**Work to complete:** At the line that holds "Контакты (198, 249)", start repeating, and keep going exactly through the final line of the material; include both ends and skip the pictures.

*** Given information

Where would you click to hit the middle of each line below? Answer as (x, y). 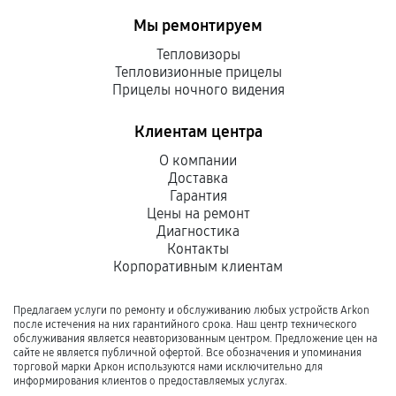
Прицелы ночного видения (198, 90)
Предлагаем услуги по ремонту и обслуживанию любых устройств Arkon (191, 310)
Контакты (198, 249)
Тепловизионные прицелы (198, 72)
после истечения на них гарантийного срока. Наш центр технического (185, 324)
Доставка (198, 178)
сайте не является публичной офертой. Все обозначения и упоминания (187, 353)
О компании (198, 160)
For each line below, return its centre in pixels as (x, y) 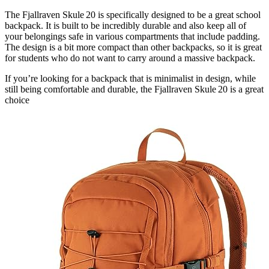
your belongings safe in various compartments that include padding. (132, 37)
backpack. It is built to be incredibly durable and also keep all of (125, 26)
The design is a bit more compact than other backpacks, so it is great (133, 47)
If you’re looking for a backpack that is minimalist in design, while (130, 79)
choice (17, 100)
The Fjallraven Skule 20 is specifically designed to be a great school (133, 15)
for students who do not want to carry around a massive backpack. (130, 58)
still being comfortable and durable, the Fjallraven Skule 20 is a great (134, 89)

******

**Expected output:**
Контакты (198, 249)
Тепловизионные прицелы (198, 72)
после истечения на них гарантийного срока. Наш центр технического (185, 324)
Доставка (198, 178)
сайте не является публичной офертой. Все обозначения и упоминания (187, 353)
О компании (198, 160)
For each line below, return its centre in pixels as (x, y) 
your belongings safe in various compartments that include padding. (132, 37)
backpack. It is built to be incredibly durable and also keep all of (125, 26)
The design is a bit more compact than other backpacks, so it is great (133, 47)
If you’re looking for a backpack that is minimalist in design, while (130, 79)
choice (17, 100)
The Fjallraven Skule 20 is specifically designed to be a great school (133, 15)
for students who do not want to carry around a massive backpack. (130, 58)
still being comfortable and durable, the Fjallraven Skule 20 is a great (134, 89)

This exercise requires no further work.